*** DATA Section Begins ***

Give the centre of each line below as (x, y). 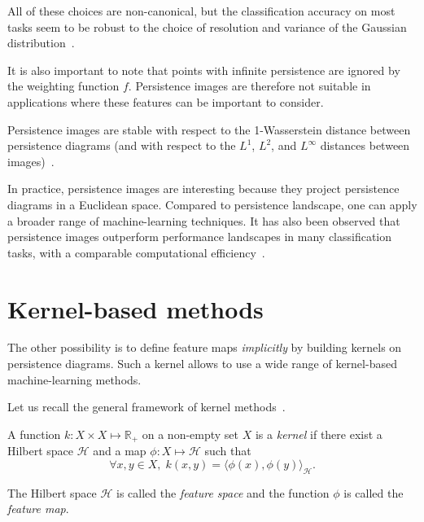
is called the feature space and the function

*** DATA Section Ends ***
*** DATA Section Begins ***

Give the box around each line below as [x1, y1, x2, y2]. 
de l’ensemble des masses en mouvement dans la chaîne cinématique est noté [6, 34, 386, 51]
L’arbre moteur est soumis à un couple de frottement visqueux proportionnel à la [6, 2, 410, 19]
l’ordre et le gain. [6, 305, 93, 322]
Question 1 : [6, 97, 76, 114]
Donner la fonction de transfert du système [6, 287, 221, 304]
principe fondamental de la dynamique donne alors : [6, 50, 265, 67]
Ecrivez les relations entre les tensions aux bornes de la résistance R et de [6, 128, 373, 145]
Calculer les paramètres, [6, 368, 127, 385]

*** DATA Section Ends ***
*** DATA Section Begins ***

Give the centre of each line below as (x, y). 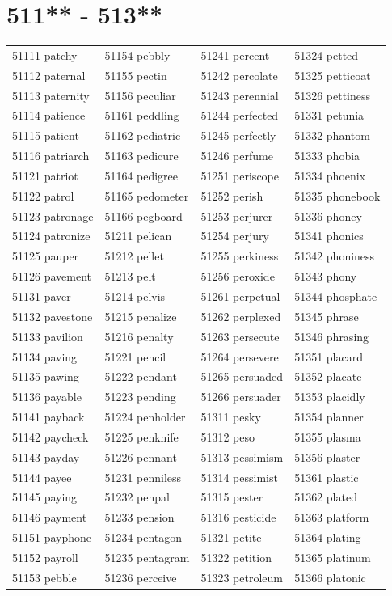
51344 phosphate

*** DATA Section Ends ***

### [WHAT IS REQUIRED]
Write out exactly the lines above between the line with "Give the box" and the line with "Calculer les paramètres, [6, 368, 127, 385]", inclusive, and nothing beyond them.

### [SOLVED PROBLEM]
Give the box around each line below as [x1, y1, x2, y2]. 
de l’ensemble des masses en mouvement dans la chaîne cinématique est noté [6, 34, 386, 51]
L’arbre moteur est soumis à un couple de frottement visqueux proportionnel à la [6, 2, 410, 19]
l’ordre et le gain. [6, 305, 93, 322]
Question 1 : [6, 97, 76, 114]
Donner la fonction de transfert du système [6, 287, 221, 304]
principe fondamental de la dynamique donne alors : [6, 50, 265, 67]
Ecrivez les relations entre les tensions aux bornes de la résistance R et de [6, 128, 373, 145]
Calculer les paramètres, [6, 368, 127, 385]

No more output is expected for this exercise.